How All Ghillied Up Changed Call of Duty Forever – Art of the Level
Estimated reading time: 16 minutes
Developer Infinity Ward changed first-person shooters forever when it launched Call of Duty 4: Modern Warfare in 2007. Set on the frontlines of a politically murky war, its adrenaline-fueled action set pieces redefined campaign design for an entire generation. But while levels like Crew Expendable and Charlie Don’t Surf channelled the trademark intensity of Call of Duty’s World War 2 days, one mission set the series’ rulebook ablaze and threw it out of the window. It was called All Ghillied Up.
Unfolding amongst the ghostly remains of post-Chernobyl Pripyat, All Ghillied Up is a sniper mission that embraces patience and precision. Its Metal Gear Solid-inspired stealth sensibilities mark a significant shift in gears not just for Modern Warfare’s story, but the entire Call of Duty franchise.
To find out how All Ghillied Up was put together IGN spoke to designer Mohammad Alavi, who created the mission alongside colleagues at Infinity Ward. With his insight, we examine how All Ghillied Up makes use of custom artificial intelligence, combat puzzles, and tense scripted sequences to create a heart-stopping mission behind enemy lines.
For the first few games in the series, Call of Duty was pretty much all action, all of the time. Developer Infinity Ward built its first game in the Quake 3 Arena engine, and it’s not hard to see traces of Quake bleeding through in those rapid-paced 1940s shootouts. But by Call of Duty 4, Infinity Ward was exploring new methods with which to deliver its trademark intensity. By filtering the story through a more cinematic lens, the studio was able to shift the atmosphere of the campaign from mission to mission. The first clear example of this comes with Death From Above, a chillingly detached aerial mission witnessed entirely through the monochrome targeting display of an AC-130 gunship. But it’s Modern Warfare’s thirteenth mission that would truly change the series forever.

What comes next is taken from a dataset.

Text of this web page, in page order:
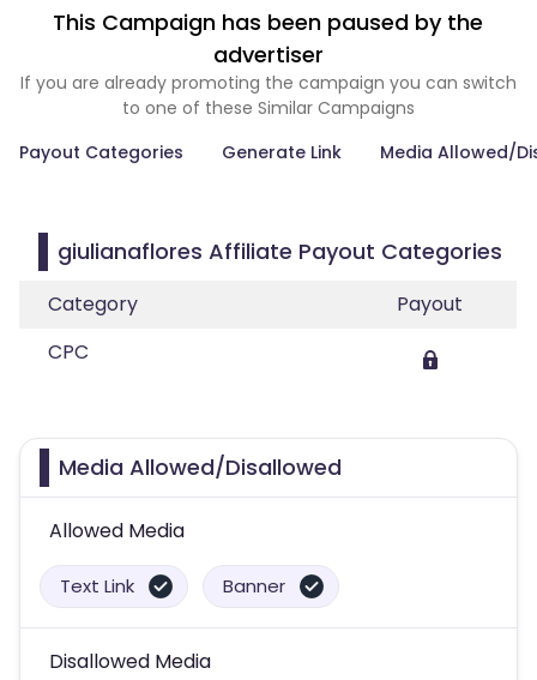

All Ghillied Up puts players into the boots of John Price, the moustachioed SAS captain who until this moment was only ever a non-player character. Told through flashback, the mission’s events see a young Price and his superior, Captain MacMillan, head to the ruins of Pripyat, the Ukrainian city devastated by the Chernobyl disaster. There they must assassinate Imran Zakhaev, a Russian arms dealer and Modern Warfare’s shadowy antagonist. But before they can set up their sniper nest, the duo must first work their way through a number of stealth-driven gameplay sequences in order to cross the enemy-occupied town. It’s a design that, back in 2007, was worlds apart from anything Call of Duty had ever done before.
The idea for All Ghillied Up was first imagined by Steve Fukuda, one of Modern Warfare’s four lead designers. Inspired by fellow designer Mackey McCandlish’s suggestion of a mission set in Pripyat, Fukuda realised that the location’s abandoned buildings, rusted fairground rides, and overgrown fields provided the perfect setting for snipers draped in ghillie suits. However, not everyone at the studio was as enthusiastic about the idea as Fukuda was.
“Nobody thought it was cool, including myself,” says Mohammad Alavi, former Infinity Ward member and designer of All Ghillied Up. “I always liked the more bombastic missions and this was the opposite of that. And I was finishing up cargo ship and [Fukuda] couldn’t find anybody who wanted to make this level.”
Nobody thought it was cool, including myself. I always liked the more bombastic missions and this was the opposite of that.
Thankfully, Fukuda had a killer pitch that would convince Alavi to take on the project. “He’s like, ‘You’re walking in a field, you come up to a bush and you see two guys past the bush and you raise your gun. You’re about to take a shot, and the bush turns to you and goes, hold up,’” recalls Alavi. “And that’s all he said. And I was like, ‘I’m in.’”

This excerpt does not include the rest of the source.